At one point J and I both got misty-eyed talking about all these real-life, marital issues (confession: I cry easily, especially at those SPCA commercials on TV with Sarah McLaughlin singing in the background) and that's when he said it. On his own accord, even after I insisted this was very much his decision, that I didn't know anything about the legal field and he needed to do what he felt was right for his career.
"I can't do it," he said, pouring himself another glass of Malbec. "I feel like it's a choice between the job and money or you. The firm's offer is attractive and you're right -- it's exactly the law I want to practice. ...But a life without you is pointless."
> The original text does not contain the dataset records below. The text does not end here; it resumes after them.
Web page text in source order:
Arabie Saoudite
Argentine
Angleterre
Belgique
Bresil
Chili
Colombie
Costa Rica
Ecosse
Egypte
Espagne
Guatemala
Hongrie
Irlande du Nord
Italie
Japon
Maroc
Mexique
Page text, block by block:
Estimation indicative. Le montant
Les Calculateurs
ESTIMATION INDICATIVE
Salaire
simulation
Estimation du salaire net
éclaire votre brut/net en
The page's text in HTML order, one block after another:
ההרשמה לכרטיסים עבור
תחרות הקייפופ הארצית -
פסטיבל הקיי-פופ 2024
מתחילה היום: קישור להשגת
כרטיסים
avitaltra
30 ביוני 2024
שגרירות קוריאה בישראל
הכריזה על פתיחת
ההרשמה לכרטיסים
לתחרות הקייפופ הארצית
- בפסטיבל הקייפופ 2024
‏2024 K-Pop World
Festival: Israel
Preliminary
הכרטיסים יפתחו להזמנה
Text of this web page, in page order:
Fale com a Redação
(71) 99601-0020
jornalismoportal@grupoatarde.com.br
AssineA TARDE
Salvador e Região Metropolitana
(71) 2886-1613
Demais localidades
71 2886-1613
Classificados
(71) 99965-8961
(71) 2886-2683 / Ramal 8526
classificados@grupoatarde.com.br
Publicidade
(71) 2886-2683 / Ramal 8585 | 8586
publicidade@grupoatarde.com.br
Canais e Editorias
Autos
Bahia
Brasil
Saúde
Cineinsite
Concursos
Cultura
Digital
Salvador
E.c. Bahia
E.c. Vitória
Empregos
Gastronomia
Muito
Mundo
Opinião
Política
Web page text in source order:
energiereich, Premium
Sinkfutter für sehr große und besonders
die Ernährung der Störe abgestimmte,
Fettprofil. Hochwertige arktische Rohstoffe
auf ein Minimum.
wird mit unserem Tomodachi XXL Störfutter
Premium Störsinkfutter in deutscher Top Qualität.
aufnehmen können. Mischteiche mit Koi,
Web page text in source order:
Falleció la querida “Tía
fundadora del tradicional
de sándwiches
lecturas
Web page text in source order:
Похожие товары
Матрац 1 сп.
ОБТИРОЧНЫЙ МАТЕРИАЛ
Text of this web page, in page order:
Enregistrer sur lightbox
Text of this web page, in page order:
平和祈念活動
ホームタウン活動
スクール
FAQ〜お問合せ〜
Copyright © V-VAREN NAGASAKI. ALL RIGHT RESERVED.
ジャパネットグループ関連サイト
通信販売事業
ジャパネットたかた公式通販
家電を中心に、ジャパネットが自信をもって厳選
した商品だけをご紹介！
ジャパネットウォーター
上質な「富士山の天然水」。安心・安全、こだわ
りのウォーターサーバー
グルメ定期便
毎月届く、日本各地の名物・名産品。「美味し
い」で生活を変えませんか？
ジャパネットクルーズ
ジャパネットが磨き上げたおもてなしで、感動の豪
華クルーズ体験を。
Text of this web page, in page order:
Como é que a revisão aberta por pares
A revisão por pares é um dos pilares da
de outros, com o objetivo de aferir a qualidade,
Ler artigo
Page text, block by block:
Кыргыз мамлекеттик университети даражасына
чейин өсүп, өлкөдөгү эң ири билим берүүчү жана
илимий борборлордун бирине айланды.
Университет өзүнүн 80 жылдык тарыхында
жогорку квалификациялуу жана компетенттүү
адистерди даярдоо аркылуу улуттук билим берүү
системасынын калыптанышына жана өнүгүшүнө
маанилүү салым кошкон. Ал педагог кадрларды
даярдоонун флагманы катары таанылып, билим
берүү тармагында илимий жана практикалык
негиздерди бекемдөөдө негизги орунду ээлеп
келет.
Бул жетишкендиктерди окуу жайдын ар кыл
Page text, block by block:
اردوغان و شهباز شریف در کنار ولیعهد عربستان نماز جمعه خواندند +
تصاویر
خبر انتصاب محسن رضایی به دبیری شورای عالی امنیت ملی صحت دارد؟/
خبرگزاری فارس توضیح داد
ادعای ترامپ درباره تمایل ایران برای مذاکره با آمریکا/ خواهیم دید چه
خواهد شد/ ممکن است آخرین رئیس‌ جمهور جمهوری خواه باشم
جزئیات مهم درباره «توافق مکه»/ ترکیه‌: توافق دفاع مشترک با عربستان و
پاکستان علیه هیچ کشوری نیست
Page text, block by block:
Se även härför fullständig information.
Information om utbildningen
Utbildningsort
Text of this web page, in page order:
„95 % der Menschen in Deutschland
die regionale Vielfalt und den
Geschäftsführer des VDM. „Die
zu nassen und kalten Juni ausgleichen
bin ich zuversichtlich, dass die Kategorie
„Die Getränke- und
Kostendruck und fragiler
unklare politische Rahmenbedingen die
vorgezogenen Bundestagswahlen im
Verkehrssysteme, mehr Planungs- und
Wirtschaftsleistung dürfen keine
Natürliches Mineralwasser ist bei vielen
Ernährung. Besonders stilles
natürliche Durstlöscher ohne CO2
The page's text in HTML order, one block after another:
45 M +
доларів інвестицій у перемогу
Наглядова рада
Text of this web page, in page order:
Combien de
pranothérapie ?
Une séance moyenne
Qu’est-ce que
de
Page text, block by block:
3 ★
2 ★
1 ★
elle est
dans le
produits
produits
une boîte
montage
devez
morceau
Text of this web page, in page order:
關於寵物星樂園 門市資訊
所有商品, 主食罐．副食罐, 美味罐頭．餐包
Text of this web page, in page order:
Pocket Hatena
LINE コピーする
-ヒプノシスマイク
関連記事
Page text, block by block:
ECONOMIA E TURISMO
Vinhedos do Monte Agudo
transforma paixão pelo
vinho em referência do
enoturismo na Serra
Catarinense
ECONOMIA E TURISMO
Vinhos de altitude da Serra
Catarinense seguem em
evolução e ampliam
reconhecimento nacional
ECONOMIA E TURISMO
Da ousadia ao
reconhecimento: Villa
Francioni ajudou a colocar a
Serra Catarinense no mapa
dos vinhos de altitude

This is why I married this man.
Later, when we got the check (brought out not in a checkfold like most restaurants, but stuck within the pages of an old book called "La Princessa" -- clever,
Va De Vi, clever!), I flipped through the novel as he signed our bill. Dozens of people had signed random pages within this same book, scrawling little notes like "Happy Birthday, Jim!" or "Happy 20th Anniversary, L + M, 2009" or "Life would be perfect if I could eat at
Va De Vi everyday." I laughed and pointed out the hundreds of notes left in the margins to J.
He signed his name to our check then took the book from my hands. Turning to a middle page (I believe it was page 51), he wrote "To hell with the Newport job" in the margins, stuck our check in, and closed the book, smiling.
That note said it all.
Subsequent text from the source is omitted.